[Collected data]
▼

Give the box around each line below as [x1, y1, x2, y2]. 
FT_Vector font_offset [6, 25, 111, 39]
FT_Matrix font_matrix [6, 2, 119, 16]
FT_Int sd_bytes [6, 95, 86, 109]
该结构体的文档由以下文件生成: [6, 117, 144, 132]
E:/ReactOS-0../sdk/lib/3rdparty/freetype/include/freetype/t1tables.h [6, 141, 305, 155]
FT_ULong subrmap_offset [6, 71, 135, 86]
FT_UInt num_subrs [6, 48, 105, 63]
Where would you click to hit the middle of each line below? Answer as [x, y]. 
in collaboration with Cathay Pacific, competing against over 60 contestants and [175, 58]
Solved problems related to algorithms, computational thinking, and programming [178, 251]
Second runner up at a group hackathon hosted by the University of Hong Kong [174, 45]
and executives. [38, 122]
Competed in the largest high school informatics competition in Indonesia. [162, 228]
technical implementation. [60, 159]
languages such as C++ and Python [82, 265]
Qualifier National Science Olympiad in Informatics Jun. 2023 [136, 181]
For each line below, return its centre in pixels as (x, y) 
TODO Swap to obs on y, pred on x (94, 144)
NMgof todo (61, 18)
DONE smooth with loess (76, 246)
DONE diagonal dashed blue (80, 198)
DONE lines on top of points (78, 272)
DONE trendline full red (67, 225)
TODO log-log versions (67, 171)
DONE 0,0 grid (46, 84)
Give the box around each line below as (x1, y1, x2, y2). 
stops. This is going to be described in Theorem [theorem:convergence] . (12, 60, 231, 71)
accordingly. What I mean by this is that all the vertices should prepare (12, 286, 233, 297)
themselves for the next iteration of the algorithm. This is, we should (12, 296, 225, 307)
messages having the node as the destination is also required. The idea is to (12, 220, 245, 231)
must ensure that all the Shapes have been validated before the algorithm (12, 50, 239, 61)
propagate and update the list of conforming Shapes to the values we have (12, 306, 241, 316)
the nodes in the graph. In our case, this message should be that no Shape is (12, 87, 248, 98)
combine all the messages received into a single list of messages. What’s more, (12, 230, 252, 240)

▲

WHAT TO WORK ON ::
Start at the first line of the entries above. Set down each line exactly through the one with "themselves for the", and stop there.

ANSWER AREA ::
Give the box around each line below as [x1, y1, x2, y2]. 
FT_Vector font_offset [6, 25, 111, 39]
FT_Matrix font_matrix [6, 2, 119, 16]
FT_Int sd_bytes [6, 95, 86, 109]
该结构体的文档由以下文件生成: [6, 117, 144, 132]
E:/ReactOS-0../sdk/lib/3rdparty/freetype/include/freetype/t1tables.h [6, 141, 305, 155]
FT_ULong subrmap_offset [6, 71, 135, 86]
FT_UInt num_subrs [6, 48, 105, 63]
Where would you click to hit the middle of each line below? Answer as [x, y]. 
in collaboration with Cathay Pacific, competing against over 60 contestants and [175, 58]
Solved problems related to algorithms, computational thinking, and programming [178, 251]
Second runner up at a group hackathon hosted by the University of Hong Kong [174, 45]
and executives. [38, 122]
Competed in the largest high school informatics competition in Indonesia. [162, 228]
technical implementation. [60, 159]
languages such as C++ and Python [82, 265]
Qualifier National Science Olympiad in Informatics Jun. 2023 [136, 181]
For each line below, return its centre in pixels as (x, y) 
TODO Swap to obs on y, pred on x (94, 144)
NMgof todo (61, 18)
DONE smooth with loess (76, 246)
DONE diagonal dashed blue (80, 198)
DONE lines on top of points (78, 272)
DONE trendline full red (67, 225)
TODO log-log versions (67, 171)
DONE 0,0 grid (46, 84)
Give the box around each line below as (x1, y1, x2, y2). 
stops. This is going to be described in Theorem [theorem:convergence] . (12, 60, 231, 71)
accordingly. What I mean by this is that all the vertices should prepare (12, 286, 233, 297)
themselves for the next iteration of the algorithm. This is, we should (12, 296, 225, 307)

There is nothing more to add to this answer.